Tuesday, December 25, 2007

From Salon to Atelier at the House of Dior…

Paradoxically, the world of the ateliers is light year’s away from the glamour of the couture salons, with their Baccarat crystal chandeliers, Louis XV furnishings, and thick carpeting (in a business where discretion is paramount, the couture houses will often employ thick carpeting throughout to muffle the private conversations between a vendeuse and her clients).

Beyond the House of Dior’s recently refurbished public spaces (courtesy of Peter Marino) with their signature pearl grey accents, shiny reflective surfaces, and artfully placed objets d’art, lies one space the general public never sees. It is the salon where couture’s regular club members come to inspect the clothes close up and try them on for size. It’s decorated with a mishmash (though no less expensive) array of furnishings, while a corner of the room is lined with racks filled with the seasons’ creations. To those accustomed to buying haute couture there is an air of informality that reigns here, as customers try on clothes in front of mirrors and discuss fittings with their vendeuse.

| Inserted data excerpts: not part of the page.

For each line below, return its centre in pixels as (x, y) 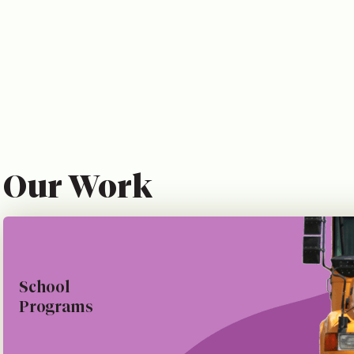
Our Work (78, 186)
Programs (56, 306)
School (44, 286)
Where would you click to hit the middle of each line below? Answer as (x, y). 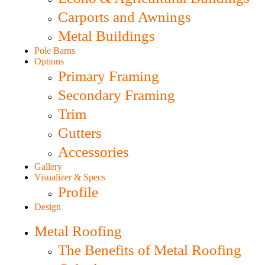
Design (48, 207)
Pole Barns (55, 51)
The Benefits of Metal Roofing (150, 250)
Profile (78, 192)
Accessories (93, 152)
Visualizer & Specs (70, 177)
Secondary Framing (117, 95)
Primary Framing (109, 76)
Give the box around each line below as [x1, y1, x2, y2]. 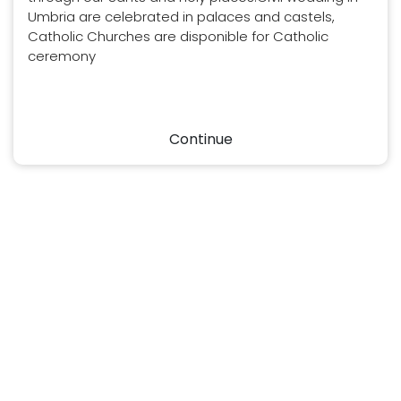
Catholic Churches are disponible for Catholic [28, 27, 328, 47]
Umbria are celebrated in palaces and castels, [28, 7, 335, 27]
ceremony [28, 47, 96, 66]
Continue [168, 129, 233, 150]
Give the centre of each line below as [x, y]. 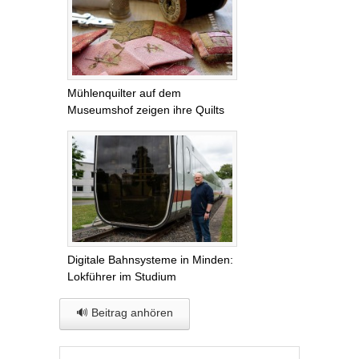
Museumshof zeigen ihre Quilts [146, 110]
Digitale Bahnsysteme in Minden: [150, 259]
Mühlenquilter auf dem [124, 93]
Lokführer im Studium [122, 276]
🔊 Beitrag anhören [125, 312]
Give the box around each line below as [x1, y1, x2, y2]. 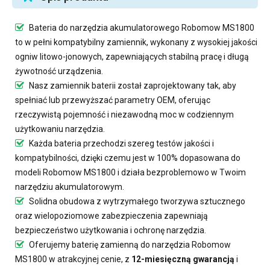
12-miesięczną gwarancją [131, 254, 234, 264]
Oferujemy [27, 239, 72, 250]
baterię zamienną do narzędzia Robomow [72, 239, 231, 250]
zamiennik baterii [50, 80, 116, 90]
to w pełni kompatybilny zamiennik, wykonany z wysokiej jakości [15, 37, 257, 47]
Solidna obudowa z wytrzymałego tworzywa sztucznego [27, 196, 245, 206]
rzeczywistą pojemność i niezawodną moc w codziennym [15, 109, 234, 119]
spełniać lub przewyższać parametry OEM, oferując [15, 95, 210, 105]
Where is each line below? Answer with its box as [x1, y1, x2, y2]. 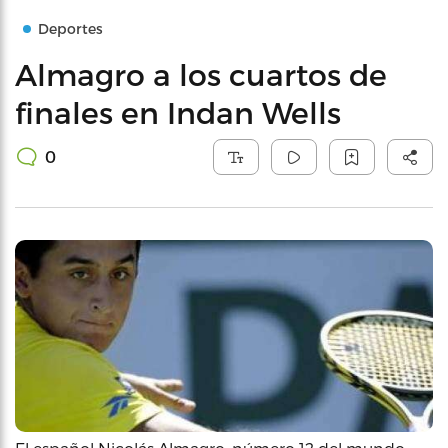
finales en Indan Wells [15, 94, 341, 130]
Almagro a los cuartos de [15, 56, 387, 92]
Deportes [38, 20, 103, 37]
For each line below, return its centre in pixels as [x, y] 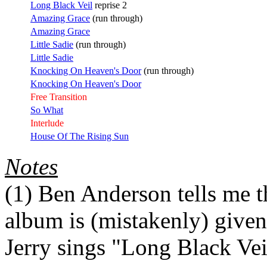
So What [47, 110]
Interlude [47, 123]
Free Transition [59, 97]
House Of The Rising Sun [80, 136]
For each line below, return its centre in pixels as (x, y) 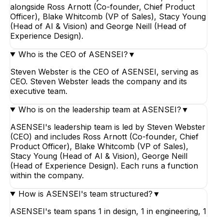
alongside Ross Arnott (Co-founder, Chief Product (102, 7)
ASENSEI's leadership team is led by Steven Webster (108, 127)
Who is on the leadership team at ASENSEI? (100, 109)
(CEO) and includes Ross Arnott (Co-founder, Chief (104, 136)
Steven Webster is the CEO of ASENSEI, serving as (104, 71)
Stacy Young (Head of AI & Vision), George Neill (99, 156)
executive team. (39, 91)
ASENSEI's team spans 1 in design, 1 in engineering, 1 (108, 211)
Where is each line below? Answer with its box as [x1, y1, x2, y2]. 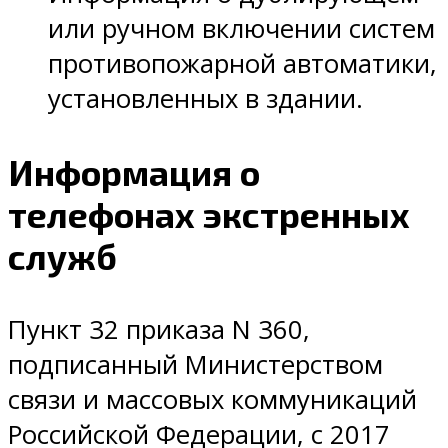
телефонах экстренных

But as one leaves the salon to walk up to the workrooms, the carpeting becomes almost threadbare, and in some cases non existent. The ateliers, which usually occupy the upper most level or attic space of a house, are monastic by comparison. It is here that the seamstresses labor for hours to create the most luxurious garments in the world.

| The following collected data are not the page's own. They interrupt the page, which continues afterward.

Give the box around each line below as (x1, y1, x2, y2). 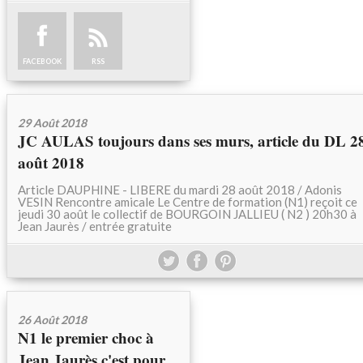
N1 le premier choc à (18, 327, 154, 348)
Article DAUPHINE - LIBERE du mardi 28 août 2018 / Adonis (18, 182, 342, 197)
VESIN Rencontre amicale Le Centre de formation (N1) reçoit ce (18, 194, 357, 209)
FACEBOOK (23, 57, 62, 66)
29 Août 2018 (18, 116, 87, 130)
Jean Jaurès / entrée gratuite (18, 219, 172, 233)
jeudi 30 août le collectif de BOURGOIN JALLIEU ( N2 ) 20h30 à (18, 207, 357, 221)
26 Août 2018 (18, 313, 87, 327)
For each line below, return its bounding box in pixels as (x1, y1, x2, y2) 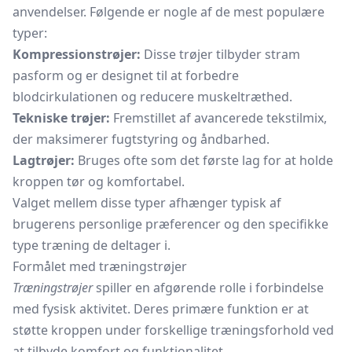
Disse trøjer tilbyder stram (141, 46, 300, 63)
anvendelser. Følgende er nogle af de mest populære (13, 3, 324, 20)
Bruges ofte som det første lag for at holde (75, 152, 333, 169)
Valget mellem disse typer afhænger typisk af (13, 194, 281, 211)
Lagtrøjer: (13, 152, 75, 169)
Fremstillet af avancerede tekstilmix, (110, 109, 327, 126)
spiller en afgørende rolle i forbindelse (93, 279, 324, 296)
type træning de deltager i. (13, 236, 170, 254)
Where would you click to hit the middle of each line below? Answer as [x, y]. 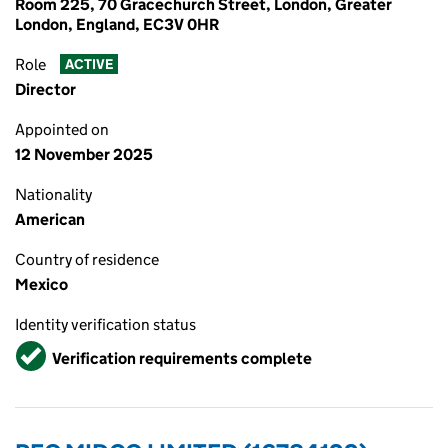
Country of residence [87, 259]
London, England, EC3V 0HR [117, 24]
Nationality [53, 194]
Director [45, 89]
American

Despite a huge cultural shift in the way couture is presented, many of the industry's traditions haven't changed. The heads of the ateliers still say that multiple fittings remain essential, and the process still takes weeks. Giorgio Armani, who recently started his couture business, is one of the quickest to turn around an order: four weeks for a suit.

At Dior, like the other houses, once an order has been taken dressmakers build a dummy, based on a new client's measurements at the first fitting, which is kept in storage for future orders. It is not uncommon to find mannequins padded out to match an owner's expanding waistline- some showing more than 60 years of expansion that the clients themselves will never get to see.